While I have a lot of problems with their comment (which I elaborated on in a reply of my own), I don't think that using it as a catch-all term is a problem (to the extent that they would agree with that characterization). In fact, I think it's truer to the spirit of the problem than the definition that you're offering. I think a lot of times when people make the objection that we haven't defined it, they're not just saying we haven't selected from one of several available permutations, I take it to mean that there's a fundamental sense in which the idea itself hasn't agreeably crystallized into a definition, which among other things, is a meta question about which of the competing definitions is the right one to use.

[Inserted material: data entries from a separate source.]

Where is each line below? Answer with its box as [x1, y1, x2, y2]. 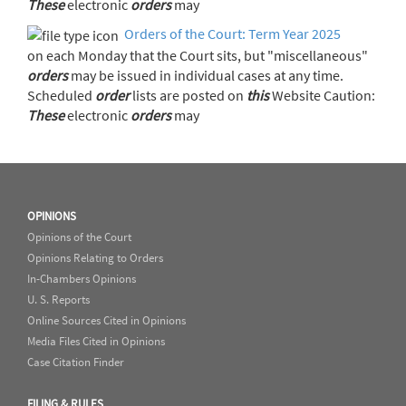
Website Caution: [324, 86, 375, 105]
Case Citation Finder [27, 354, 124, 371]
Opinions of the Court [27, 229, 131, 246]
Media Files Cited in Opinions [27, 333, 165, 350]
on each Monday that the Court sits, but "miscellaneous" [27, 46, 368, 65]
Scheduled [27, 86, 95, 105]
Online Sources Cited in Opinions [27, 313, 186, 329]
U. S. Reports [27, 292, 90, 308]
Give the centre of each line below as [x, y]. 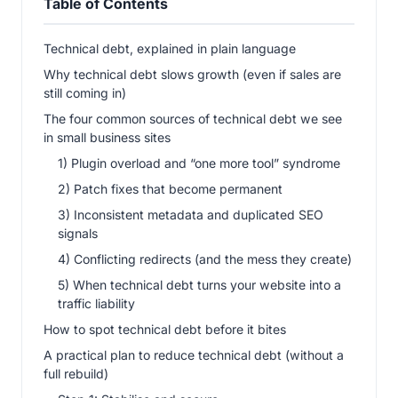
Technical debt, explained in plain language [170, 48]
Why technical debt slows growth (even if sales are [192, 74]
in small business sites [107, 137]
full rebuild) [76, 373]
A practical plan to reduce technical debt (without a [194, 354]
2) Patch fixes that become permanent [170, 188]
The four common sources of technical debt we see [193, 118]
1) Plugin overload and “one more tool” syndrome [199, 163]
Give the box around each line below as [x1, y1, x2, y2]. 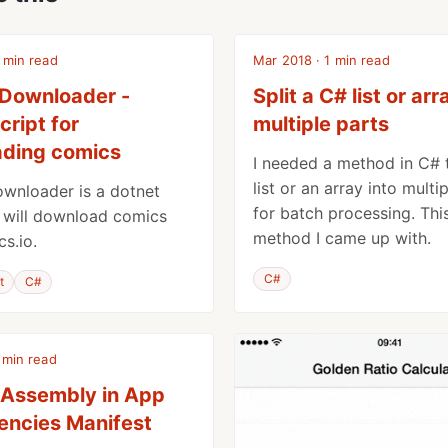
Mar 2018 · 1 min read [253, 52, 390, 69]
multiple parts [253, 112, 389, 137]
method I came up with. [253, 228, 431, 249]
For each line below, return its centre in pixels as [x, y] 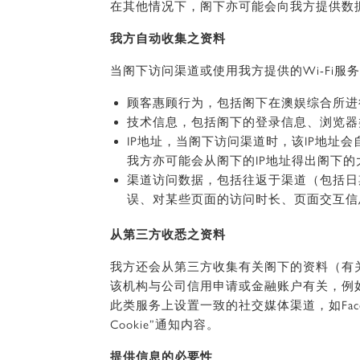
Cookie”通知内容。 [165, 325]
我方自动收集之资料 [168, 39]
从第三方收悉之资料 [168, 235]
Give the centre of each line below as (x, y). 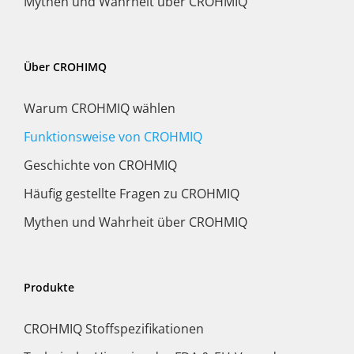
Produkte (49, 287)
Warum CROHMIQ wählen (100, 108)
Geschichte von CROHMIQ (100, 165)
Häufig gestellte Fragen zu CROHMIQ (132, 193)
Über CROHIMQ (65, 66)
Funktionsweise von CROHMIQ (113, 136)
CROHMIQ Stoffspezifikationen (114, 328)
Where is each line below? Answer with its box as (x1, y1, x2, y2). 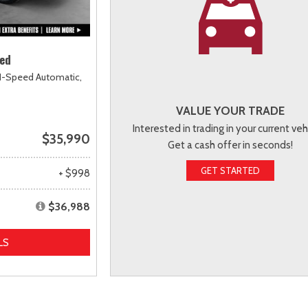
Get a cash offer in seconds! (168, 139, 294, 152)
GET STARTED (201, 165, 261, 177)
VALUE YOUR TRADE (176, 104, 285, 118)
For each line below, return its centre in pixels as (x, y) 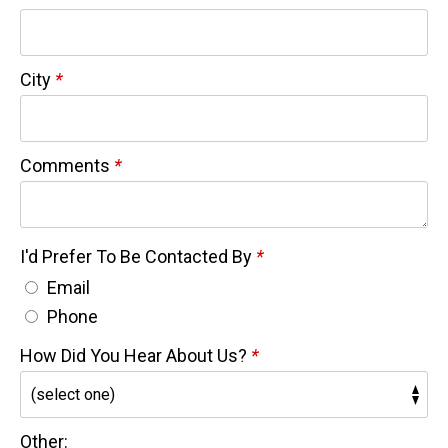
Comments (67, 165)
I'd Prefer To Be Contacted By (138, 256)
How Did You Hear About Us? (135, 355)
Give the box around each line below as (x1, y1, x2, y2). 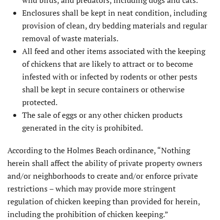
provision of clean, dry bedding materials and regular (22, 20, 207, 31)
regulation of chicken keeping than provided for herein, (7, 195, 200, 207)
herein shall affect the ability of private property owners (7, 157, 202, 168)
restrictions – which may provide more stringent (7, 183, 176, 194)
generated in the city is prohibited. (22, 122, 143, 133)
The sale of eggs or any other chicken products (22, 109, 183, 120)
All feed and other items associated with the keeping (22, 45, 205, 56)
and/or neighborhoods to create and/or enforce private (7, 170, 198, 181)
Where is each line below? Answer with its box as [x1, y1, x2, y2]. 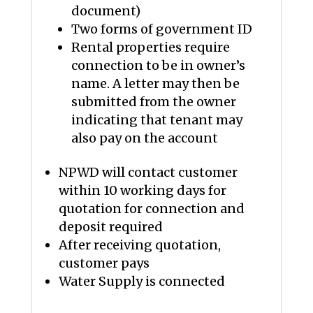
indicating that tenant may [71, 112, 242, 128]
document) [71, 3, 140, 19]
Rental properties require [71, 39, 230, 55]
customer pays [58, 255, 150, 271]
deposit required [58, 219, 163, 235]
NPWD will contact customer [58, 164, 238, 180]
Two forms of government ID [71, 21, 252, 37]
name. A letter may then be [71, 75, 240, 92]
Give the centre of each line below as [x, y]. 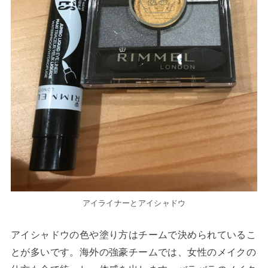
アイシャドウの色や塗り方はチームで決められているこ [133, 235]
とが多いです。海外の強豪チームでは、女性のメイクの [133, 252]
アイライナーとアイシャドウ [134, 203]
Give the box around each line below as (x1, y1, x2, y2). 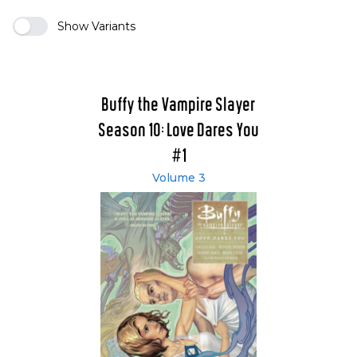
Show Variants (57, 18, 135, 33)
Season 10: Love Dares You (98, 121, 259, 140)
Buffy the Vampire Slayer (101, 96, 256, 115)
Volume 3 (151, 170, 206, 185)

I do think there is a tension in that position, because it creates a chicken and egg problem where you can't research it until you define it, but you can't define it until you research it. But I think there's a way out of it by treating them in as integrally related, and taking a practical attitude of believing in the possibility of progress without yet having a final answer in hand.

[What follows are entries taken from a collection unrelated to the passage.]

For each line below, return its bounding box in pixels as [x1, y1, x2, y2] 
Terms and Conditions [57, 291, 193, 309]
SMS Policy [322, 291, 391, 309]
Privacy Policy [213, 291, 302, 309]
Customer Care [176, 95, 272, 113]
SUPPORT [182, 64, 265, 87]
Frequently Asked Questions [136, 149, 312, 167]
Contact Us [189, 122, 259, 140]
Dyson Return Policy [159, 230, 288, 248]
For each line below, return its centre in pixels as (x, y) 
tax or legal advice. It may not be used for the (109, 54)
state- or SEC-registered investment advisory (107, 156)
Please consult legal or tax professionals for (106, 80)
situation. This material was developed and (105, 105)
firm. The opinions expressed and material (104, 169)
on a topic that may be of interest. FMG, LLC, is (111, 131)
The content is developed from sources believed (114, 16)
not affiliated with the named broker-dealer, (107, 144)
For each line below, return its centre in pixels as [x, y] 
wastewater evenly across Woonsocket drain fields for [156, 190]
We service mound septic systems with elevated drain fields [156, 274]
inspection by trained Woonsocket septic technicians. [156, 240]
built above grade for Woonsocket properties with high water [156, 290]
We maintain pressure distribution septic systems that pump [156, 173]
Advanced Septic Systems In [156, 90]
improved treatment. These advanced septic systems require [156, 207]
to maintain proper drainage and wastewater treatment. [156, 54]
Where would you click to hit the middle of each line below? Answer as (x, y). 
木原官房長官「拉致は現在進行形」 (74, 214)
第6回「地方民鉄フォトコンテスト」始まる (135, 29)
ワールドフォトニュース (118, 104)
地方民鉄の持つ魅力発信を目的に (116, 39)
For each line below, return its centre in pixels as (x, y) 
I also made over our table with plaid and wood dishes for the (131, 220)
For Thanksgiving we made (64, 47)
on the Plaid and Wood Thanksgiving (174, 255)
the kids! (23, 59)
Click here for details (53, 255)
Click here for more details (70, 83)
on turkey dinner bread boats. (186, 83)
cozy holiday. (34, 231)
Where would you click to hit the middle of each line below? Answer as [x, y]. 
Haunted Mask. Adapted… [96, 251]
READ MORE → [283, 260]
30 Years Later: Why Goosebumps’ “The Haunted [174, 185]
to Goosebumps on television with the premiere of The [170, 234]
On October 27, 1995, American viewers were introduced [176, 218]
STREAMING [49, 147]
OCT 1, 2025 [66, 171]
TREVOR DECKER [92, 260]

I understand that this notion of self-reflecting for some people is key, but I think choosing to prioritize other things can be for good reasons rather than, as you seem to be contending, having accidentally skipped the step of selecting a preferred definition from a handful of alternatives, and not having selected the best one. My feeling is much closer to that of the article, at least in a certain way, which is about the fact that there's "something it's like to be" at all, prior to the question of whether there's self-reflection.

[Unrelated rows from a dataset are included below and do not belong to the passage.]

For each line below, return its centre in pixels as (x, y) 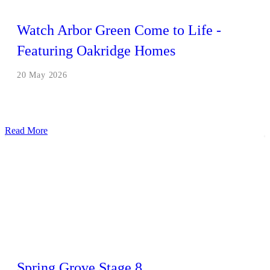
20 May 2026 (42, 75)
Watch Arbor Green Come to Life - (119, 30)
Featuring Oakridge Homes (96, 50)
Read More (26, 130)
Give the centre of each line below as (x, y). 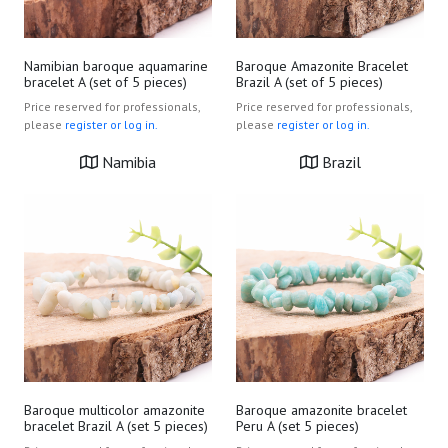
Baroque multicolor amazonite (114, 410)
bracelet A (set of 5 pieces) (105, 82)
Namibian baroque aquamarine (116, 66)
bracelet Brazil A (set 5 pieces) (116, 426)
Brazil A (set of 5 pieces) (309, 82)
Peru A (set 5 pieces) (297, 426)
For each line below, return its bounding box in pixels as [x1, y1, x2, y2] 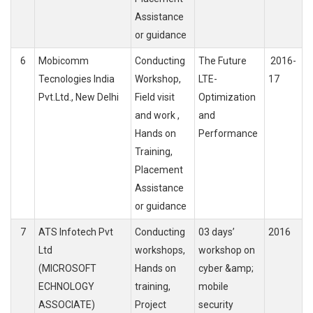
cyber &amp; [198, 263, 254, 275]
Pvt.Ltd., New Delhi [38, 92, 119, 103]
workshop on [198, 245, 255, 256]
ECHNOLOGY [38, 281, 94, 293]
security [198, 299, 233, 311]
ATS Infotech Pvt [38, 226, 113, 238]
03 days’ [198, 226, 235, 238]
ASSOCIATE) [38, 299, 95, 311]
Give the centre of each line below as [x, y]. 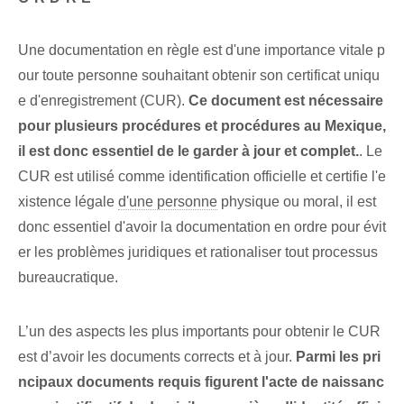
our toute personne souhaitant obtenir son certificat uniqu [199, 76]
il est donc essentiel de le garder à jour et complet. [188, 151]
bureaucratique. [68, 278]
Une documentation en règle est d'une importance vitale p [202, 50]
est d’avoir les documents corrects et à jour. [157, 357]
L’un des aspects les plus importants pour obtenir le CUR [199, 332]
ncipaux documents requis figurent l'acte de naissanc [201, 382]
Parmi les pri [338, 357]

In fact, I'd be curious to know what you call the mental state of being for such things as creatures with a kind of outwardly directed awareness of world, with qualia, with "something it's like to be", but which fall short of having self-reflective mental states. Because if your term for such things is that they don't involve consciousness I think it's not the GP who is departing from appropriate definitions. And if self-reflection is necessarily implied in the having of such things as qualia, then you could say it's implicitly accounted for by someone who wants to talk about qualia.